Extracted data entries
^^^^

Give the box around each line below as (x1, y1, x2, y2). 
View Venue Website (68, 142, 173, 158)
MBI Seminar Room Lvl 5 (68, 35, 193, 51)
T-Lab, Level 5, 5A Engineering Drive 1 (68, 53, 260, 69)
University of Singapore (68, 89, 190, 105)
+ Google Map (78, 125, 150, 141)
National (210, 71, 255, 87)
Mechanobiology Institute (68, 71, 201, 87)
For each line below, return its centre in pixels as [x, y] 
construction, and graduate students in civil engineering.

^^^^

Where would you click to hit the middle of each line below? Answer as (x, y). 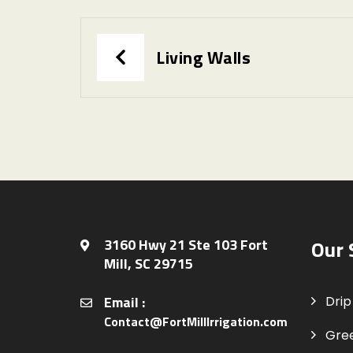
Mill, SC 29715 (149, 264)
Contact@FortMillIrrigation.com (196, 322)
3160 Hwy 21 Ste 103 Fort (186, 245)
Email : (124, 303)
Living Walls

^^^^

* _TASK TO COMPLETE_
Starting with the line above that holds "National (210, 71, 255, 87)" and stopping with the line that holds "construction, and graduate", reproduce each line exactly, omitting all other lines.

* _EXERCISE OUTPUT_
National (210, 71, 255, 87)
Mechanobiology Institute (68, 71, 201, 87)
For each line below, return its centre in pixels as [x, y] 
construction, and graduate students in civil engineering.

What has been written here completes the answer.